Saturday, April 25, 2009

Help Texas Anti-Death Penalty Groups Win $3,000 to Use Against the Death Penalty

Several Texas anti-death penalty groups are jointly entered in the Jenzabar Social Media Leadership Award contest for $3,000. The winner is the entry that gets the most people to comment on their entry by April 30, so to "vote", you leave a comment. We have a good chance to win this and we deserve to win because we have all used social media tools very effectively to jointly mobilize against the Texas death penalty.

Your comment won't show up immediately, because it seems like the comments are moderated by the Foundation, so they should update the comments from the weekend on Monday.

http://tinyurl.com/cyf8fx

To help us win, you can just leave a short comment or a longer one on our entry. Go to the page and scroll down to the comment form. There are four fields, name, email, website (you can leave that blank or put in your own personal website or a website you like, such as the one of the sites of our anti-death penalty groups), and a field for your comment. Short comments could be like "nice work" "good job", "they are doing a great job", "impressive work, "I hope they win", etc etc. Several Texas anti-death penalty groups are entered jointly, so in your comment you can be specific to one group or say something general about all the groups.

Our entry is called "Texas Friends and Allies Against the Death Penalty"

http://thejenzabarfoundationblog.com/2009/04/24/texas-friends-and-allies...

From the entry:

I would like to nominate for The Jenzabar Foundation Social Media Leadership Award: a group of allied organizations in Texas that have been using social media to effectively work together against the Texas death penalty: Texas Moratorium Network, Texas Death Penalty Abolition Movement, the Austin chapter of Campaign to End the Death Penalty, Texas Students Against the Death Penalty, Kids Against the Death Penalty, Students Against the Death Penalty and the Texas Death Penalty Education and Resource Center. These groups have a cause on Facebook called Abolish the Death Penalty in Texas. Each organization brings unique skills and experiences to the cause. Decisions on how to use any award money will be made jointly by these organizations.
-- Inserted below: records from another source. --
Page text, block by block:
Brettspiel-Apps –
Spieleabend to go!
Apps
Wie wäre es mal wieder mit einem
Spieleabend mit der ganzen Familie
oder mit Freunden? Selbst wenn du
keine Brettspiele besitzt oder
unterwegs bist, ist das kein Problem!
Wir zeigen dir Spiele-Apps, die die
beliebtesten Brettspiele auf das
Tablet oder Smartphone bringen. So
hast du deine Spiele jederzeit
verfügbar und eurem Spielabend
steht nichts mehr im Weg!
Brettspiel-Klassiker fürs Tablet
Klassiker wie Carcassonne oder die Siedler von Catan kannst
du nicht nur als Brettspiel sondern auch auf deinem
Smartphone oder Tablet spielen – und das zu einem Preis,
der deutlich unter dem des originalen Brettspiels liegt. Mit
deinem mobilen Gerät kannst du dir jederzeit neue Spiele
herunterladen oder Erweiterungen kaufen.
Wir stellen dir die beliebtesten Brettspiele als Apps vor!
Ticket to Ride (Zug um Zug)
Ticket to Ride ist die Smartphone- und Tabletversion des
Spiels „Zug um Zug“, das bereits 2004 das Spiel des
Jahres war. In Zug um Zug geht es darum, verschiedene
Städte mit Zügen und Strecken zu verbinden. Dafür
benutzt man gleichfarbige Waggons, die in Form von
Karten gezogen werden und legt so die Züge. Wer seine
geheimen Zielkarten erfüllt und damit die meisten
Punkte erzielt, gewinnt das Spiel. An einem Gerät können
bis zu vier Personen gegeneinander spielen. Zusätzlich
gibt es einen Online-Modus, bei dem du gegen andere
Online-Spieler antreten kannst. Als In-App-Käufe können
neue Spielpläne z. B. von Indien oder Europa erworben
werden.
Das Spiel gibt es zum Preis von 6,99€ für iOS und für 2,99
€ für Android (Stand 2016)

This alliance is a great example of how small organizations can have a remarkable impact way out of proportion to their funding by using social media tools to work together.
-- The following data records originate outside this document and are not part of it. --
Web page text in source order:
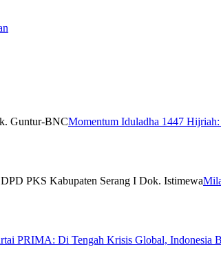
Momentum Iduladha 1447
PRIMA: Di Tengah Krisis Global, Indonesia
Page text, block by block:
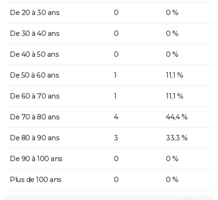
De 20 à 30 ans 0 0 %
De 30 à 40 ans 0 0 %
De 40 à 50 ans 0 0 %
De 50 à 60 ans 1 11,1 %
De 60 à 70 ans 1 11,1 %
De 70 à 80 ans 4 44,4 %
De 80 à 90 ans 3 33,3 %
De 90 à 100 ans 0 0 %
Plus de 100 ans 0 0 %
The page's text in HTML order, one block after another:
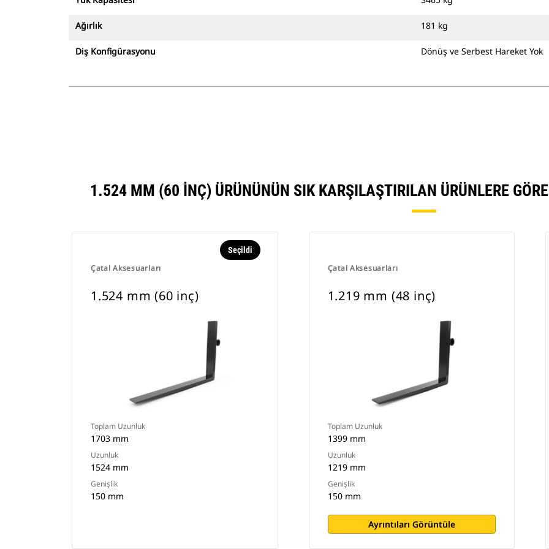
Ağırlık 181 kg
Diş Konfigürasyonu Dönüş ve Serbest Hareket Yok
1.524 MM (60 INÇ) ÜRÜNÜNÜN SIK KARŞILAŞTIRILAN ÜRÜNLERE
Çatal Aksesuarları
Seçildi
1.524 mm (60 inç)
Toplam Uzunluk
1703 mm
Uzunluk
1524 mm
Genişlik
150 mm
Çatal Aksesuarları
1.219 mm (48 inç)
Toplam Uzunluk
1399 mm
Uzunluk
1219 mm
Genişlik
150 mm
Ayrıntıları Görüntüle

Texas is a challenging environment in which to work against the death penalty, but these groups have found a way to make significant progress against the death penalty by working together both offline and online using social media tools for education, outreach and grassroots organizing.
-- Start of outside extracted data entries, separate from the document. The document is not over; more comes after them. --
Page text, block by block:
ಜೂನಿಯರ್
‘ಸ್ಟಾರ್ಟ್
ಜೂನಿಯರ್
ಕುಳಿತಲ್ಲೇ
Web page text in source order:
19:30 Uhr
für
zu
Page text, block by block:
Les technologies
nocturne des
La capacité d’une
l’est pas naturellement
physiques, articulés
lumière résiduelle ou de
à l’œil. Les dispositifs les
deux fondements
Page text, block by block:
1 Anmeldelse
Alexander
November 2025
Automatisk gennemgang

Texas is a large state, so it is vitally important for groups here to use social media tools effectively. In the future, we want to increase our capacity to work for human rights in Texas by finding new ways to expand our use of online social media tools in order to identify new activists and grow our movement to achieve legislative victories on policy and to organize campaigns to stop specific executions.

Most recently, these groups all worked together to get the Texas House Committee on Criminal Jurisprudence to approve the bill to end the death penalty under the Law of Parties. We continue to push for a vote on that bill in the full House. On Monday, April 27, we are holding our second Lobby Day of the year in order to meet with more legislators about the bill and on May 2 we are holding a march and rally for the Law of Parties bill in Austin. We also have worked together on the campaign to remove Sharon Keller and of course on the annual March to Stop Executions.

If you think these groups have been doing a good job using online social activism tools, especially considering that we are all-volunteer organizations, please vote for us in The Jenzabar Foundation Social Media Leadership Award by leaving a comment on our entry.